Recently we had occasion to clarify the matter of jurisdiction of the county court in claims against the estates of decedents. Koon v. Barmettler, 134 Colo. 221, 301 P.2d 713, 717, decided September 24, 1956. In that case the court held unequivocally that where at the time of the issuance of letters in the county court no suit was pending against the decedent in his lifetime, "the county court sitting in probate has exclusive jurisdiction in its broadest sense to hear and determine all claims presented, and a claimant has no option to file suit in another court after the issuance of letters. C.R.S. '53, 152-1-8 grants the right of appeal from the county court to the district court in probate matters, but in any event, the county court is the first and proper forum under the situation set forth in this paragraph." (Emphasis supplied.)

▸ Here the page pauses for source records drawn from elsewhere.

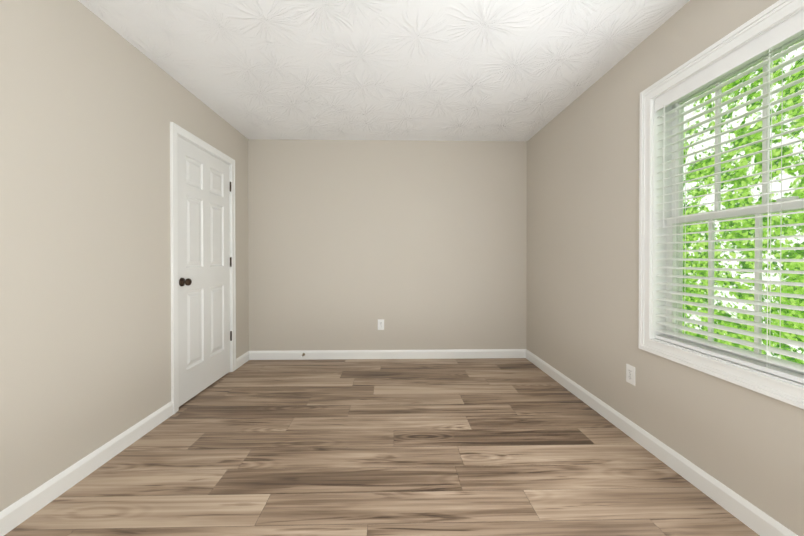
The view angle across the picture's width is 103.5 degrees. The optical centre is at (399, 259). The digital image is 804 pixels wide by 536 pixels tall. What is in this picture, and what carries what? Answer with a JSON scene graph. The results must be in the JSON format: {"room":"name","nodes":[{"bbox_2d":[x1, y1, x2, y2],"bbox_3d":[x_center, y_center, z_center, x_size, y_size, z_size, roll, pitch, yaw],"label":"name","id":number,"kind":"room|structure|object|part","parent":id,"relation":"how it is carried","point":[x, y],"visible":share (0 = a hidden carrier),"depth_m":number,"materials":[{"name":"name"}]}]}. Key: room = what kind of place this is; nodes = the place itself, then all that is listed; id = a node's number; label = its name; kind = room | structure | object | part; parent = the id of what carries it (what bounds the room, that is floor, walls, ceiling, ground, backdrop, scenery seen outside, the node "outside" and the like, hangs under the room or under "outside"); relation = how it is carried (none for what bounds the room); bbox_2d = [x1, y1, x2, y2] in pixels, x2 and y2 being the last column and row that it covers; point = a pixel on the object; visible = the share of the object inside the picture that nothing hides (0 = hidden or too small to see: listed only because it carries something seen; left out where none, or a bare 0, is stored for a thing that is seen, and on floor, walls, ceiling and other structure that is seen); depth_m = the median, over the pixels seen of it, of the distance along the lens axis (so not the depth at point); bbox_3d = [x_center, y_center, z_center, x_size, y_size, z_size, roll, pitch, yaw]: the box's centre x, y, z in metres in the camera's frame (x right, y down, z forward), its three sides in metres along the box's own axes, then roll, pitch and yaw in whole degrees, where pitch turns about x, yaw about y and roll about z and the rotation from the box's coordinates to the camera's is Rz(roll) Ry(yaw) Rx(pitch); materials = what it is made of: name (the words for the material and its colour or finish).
{"room":"empty bedroom","nodes":[
{"label":"empty bedroom","id":0,"kind":"room"},
{"bbox_2d":[0,0,248,511],"bbox_3d":[-1.702,-0.095,1.467,0.140,2.440,4.090,0,0,-1],"label":"wall","id":1,"kind":"structure","parent":0,"point":[92,105],"depth_m":1.64,"materials":[{"name":"paint"}]},
{"bbox_2d":[0,401,172,535],"bbox_3d":[-1.612,1.080,0.875,0.014,0.098,2.827,0,0,-1],"label":"baseboard","id":2,"kind":"structure","parent":1,"relation":"attached to","point":[31,503],"depth_m":1.58,"materials":[{"name":"white wood"}]},
{"bbox_2d":[170,122,235,413],"bbox_3d":[-1.718,0.062,2.733,0.160,2.108,0.906,0,0,-1],"label":"door frame","id":3,"kind":"structure","parent":1,"relation":"attached to","point":[175,129],"depth_m":2.33,"materials":[{"name":"white wood"}]},
{"bbox_2d":[177,136,231,406],"bbox_3d":[-1.673,0.089,2.740,0.049,2.030,0.784,0,0,-1],"label":"door","id":4,"kind":"structure","parent":1,"relation":"in","point":[204,267],"depth_m":2.68,"materials":[{"name":"paint"}]},
{"bbox_2d":[179,278,191,285],"bbox_3d":[-1.622,0.171,2.412,0.066,0.067,0.067,0,0,-1],"label":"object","id":5,"kind":"structure","parent":4,"relation":"attached to","point":[183,281],"depth_m":2.40,"materials":[{"name":"brown metal"}]},
{"bbox_3d":[-1.663,0.018,3.125,0.014,1.566,0.012,0,0,-1],"label":"door hinges","id":6,"kind":"part","parent":4,"relation":"part of","materials":[{"name":"black metal"}]},
{"bbox_2d":[236,351,251,368],"bbox_3d":[-1.664,1.063,3.338,0.014,0.098,0.287,0,0,-1],"label":"baseboard","id":7,"kind":"structure","parent":1,"relation":"attached to","point":[241,360],"depth_m":3.37,"materials":[{"name":"white wood"}]},
{"bbox_2d":[4,358,759,535],"bbox_3d":[-0.077,1.184,1.510,3.610,0.120,4.590,0,0,-1],"label":"floor","id":8,"kind":"structure","parent":0,"point":[438,447],"depth_m":1.72,"materials":[{"name":"brown wood"}]},
{"bbox_2d":[78,0,689,140],"bbox_3d":[-0.077,-1.376,1.493,3.610,0.120,4.590,0,0,-1],"label":"ceiling","id":9,"kind":"structure","parent":0,"point":[467,70],"depth_m":2.07,"materials":[{"name":"white paint"}]},
{"bbox_2d":[248,139,526,350],"bbox_3d":[-0.121,-0.110,3.616,3.390,2.440,0.140,0,0,-1],"label":"wall","id":10,"kind":"structure","parent":0,"point":[418,245],"depth_m":3.54,"materials":[{"name":"paint"}]},
{"bbox_2d":[378,319,383,329],"bbox_3d":[-0.209,0.728,3.546,0.072,0.116,0.008,0,0,-1],"label":"electrical outlet","id":11,"kind":"object","parent":10,"relation":"attached to","point":[380,324],"visible":1,"depth_m":3.54,"materials":[{"name":"white plastic"}]},
{"bbox_2d":[252,349,523,359],"bbox_3d":[-0.130,1.061,3.547,3.090,0.098,0.014,0,0,-1],"label":"baseboard","id":12,"kind":"structure","parent":10,"relation":"attached to","point":[455,353],"depth_m":3.54,"materials":[{"name":"white wood"}]},
{"bbox_2d":[526,0,803,535],"bbox_3d":[1.548,-0.096,1.536,0.140,2.440,4.090,0,0,-1],"label":"wall","id":13,"kind":"structure","parent":0,"point":[583,245],"depth_m":2.07,"materials":[{"name":"paint"}]},
{"bbox_2d":[626,364,634,385],"bbox_3d":[1.464,0.729,2.011,0.008,0.116,0.072,0,0,-1],"label":"electrical outlet","id":14,"kind":"object","parent":13,"relation":"attached to","point":[630,374],"visible":1,"depth_m":2.01,"materials":[{"name":"white plastic"}]},
{"bbox_2d":[524,349,797,535],"bbox_3d":[1.471,1.075,1.542,0.014,0.098,4.090,0,0,-1],"label":"baseboard","id":15,"kind":"structure","parent":13,"relation":"attached to","point":[758,521],"depth_m":1.65,"materials":[{"name":"white wood"}]},
{"bbox_2d":[638,0,803,408],"bbox_3d":[1.558,-0.229,1.285,0.191,1.544,1.274,0,0,-1],"label":"window","id":16,"kind":"structure","parent":13,"relation":"in","point":[777,12],"depth_m":1.58,"materials":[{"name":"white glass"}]},
{"bbox_2d":[652,8,803,386],"bbox_3d":[1.553,-0.229,1.285,0.140,1.420,1.150,0,0,-1],"label":"window frame","id":17,"kind":"structure","parent":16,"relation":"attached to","point":[656,200],"depth_m":1.84,"materials":[{"name":"white wood"}]},
{"bbox_2d":[655,10,803,383],"bbox_3d":[1.513,-0.231,1.284,0.068,1.379,1.106,0,0,-1],"label":"window blinds","id":18,"kind":"object","parent":16,"relation":"attached to","point":[784,32],"visible":0.98,"depth_m":1.40,"materials":[{"name":"plastic"}]},
{"bbox_3d":[1.607,-0.229,1.286,0.092,1.384,1.114,0,0,-1],"label":"window sashes","id":19,"kind":"part","parent":16,"relation":"part of","materials":[{"name":"white wood"}]},
{"bbox_3d":[1.590,-0.234,1.286,0.034,1.294,1.030,0,0,-1],"label":"glass","id":20,"kind":"part","parent":16,"relation":"part of","materials":[{"name":"clear glass"}]},
{"bbox_2d":[776,196,798,201],"bbox_3d":[1.571,-0.245,1.285,0.020,0.012,0.060,0,0,-1],"label":"sash lock","id":21,"kind":"object","parent":16,"relation":"attached to","point":[788,198],"visible":0.71,"depth_m":1.27,"materials":[{"name":"white metal"}]},
{"label":"outside","id":22,"kind":"structure","parent":0,"visible":0},
{"bbox_2d":[682,40,803,363],"bbox_3d":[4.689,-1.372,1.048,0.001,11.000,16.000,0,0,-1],"label":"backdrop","id":23,"kind":"structure","parent":22,"point":[776,186],"depth_m":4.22,"materials":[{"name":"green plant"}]}
]}

It is to be noted that in a strong dissent filed by Mr. Justice Sutton in Koon v. Barmettler, supra, and concurred in by Mr. Justice Moore, it was asserted that where one elects to file a claim in the county court and does so as required by the statute, he cannot later file a new suit in the district court. See also McKenzie v. Crook, 110 Colo. 29, 129 P.2d 906.
The district court lacking jurisdiction in an action against the executor of an estate in which a claim based upon the identical cause of action has been filed and remains undetermined in the county court, had no power to enter the judgment.
The judgment is reversed and the cause remanded with directions to dismiss the action.